Peter Dunne twists his cup to and fro. ‘The consulate has issued an appeal for information.’
‘Where?’ Tom says.
‘On our website, on the Chamber of Commerce site and on English-speaking networking sites.’
‘How do people know it’s there? They have to visit these sites?’ Tom says.
‘Yes.’
‘Can’t we get it on television – in the papers?’ Tom says.
‘I hope so. That’s one of the matters we’ll discuss today,’ Peter Dunne says. ‘It’s a sensitive time. The anniversary of the Tiananmen Square massacre is coming up – twenty-five years.’
My first encounter with Tom as I drummed up petition signatures and publicized our vigil. His prediction: ‘When the Chinese
government have had enough, they’ll clear the lot of them out. Water cannon or whatever. None of this will make a bit of difference. Put money on it – the protest is quashed, the Commies carry on and you have a drink with me.’
‘You want me to bet on people’s lives? Talk about shallow.’

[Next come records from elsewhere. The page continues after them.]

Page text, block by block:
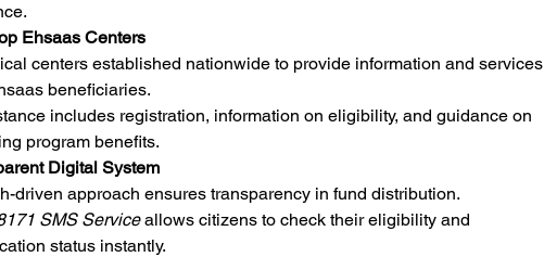
Ehsaas Centers
centers established nationwide to provide information and services
beneficiaries.
includes registration, information on eligibility, and guidance on
program benefits.
Digital System
driven approach ensures transparency in fund distribution.
SMS Service allows citizens to check their eligibility and
status instantly.
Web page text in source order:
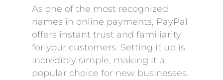
As one of the most recognized
names in online payments, PayPal
offers instant trust and familiarity
for your customers. Setting it up is
incredibly simple, making it a
popular choice for new businesses.
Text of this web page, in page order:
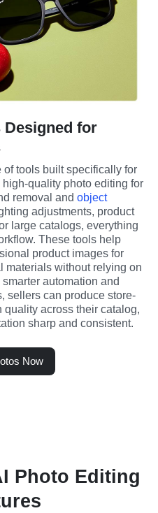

Then the horror unfolding. The tank man with his shopping bag. The ruthless slaughter.
Our first date.
‘So you’re saying we’re not free agents?’ Tom’s got his knees crossed and swings his foot. It reminds me of a cat waving its tail, a sign of mounting aggression.

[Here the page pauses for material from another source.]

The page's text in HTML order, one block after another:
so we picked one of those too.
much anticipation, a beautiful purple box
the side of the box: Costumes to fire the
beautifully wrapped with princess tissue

‘I’d be lying if I told you otherwise,’ Peter Dunne says. ‘I’m a diplomat, and that’s what I’m here for, to make communication, co-operation, work as well as possible. I promise I’ll do everything I can to get the action we want from the PSB and the media.’
His phone beeps and he answers, speaks briefly in Chinese, then tells us the car is ready.

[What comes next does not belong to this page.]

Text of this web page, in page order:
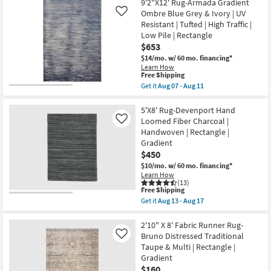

The air is almost solid, a thick, steamy heat, as we step outside and walk to where the car waits. The haze remains thick over everything. Inside, the big, black SUV is comfortable and pleasantly cool.
Peter Dunne sits up front with the driver and we are in the back. The journey is slow, erratic. Short bursts of speed are curtailed by sudden braking and long waits until we lurch forward again. A stop-go, stop-go, stop rhythm. The traffic is bumper-to-bumper and scooters and bikes weave in and out. There are lots of taxis, green saloons. We draw up beside one and I can see, painted on the bonnet, a picture of a panda clutching bamboo. The cab driver is shaving. We race away and then we’re flung forward when our driver hits the brakes to avoid a car cutting in from the left. A chorus of horns screams. My hands are gripped in my lap, my stomach tense – I’m not a great back-seat passenger at the best of times. An emergency siren starts up, a lazy chime that rises and falls as though someone had slowed down a British version to 33 revs per minute and channelled it through an ice-cream van.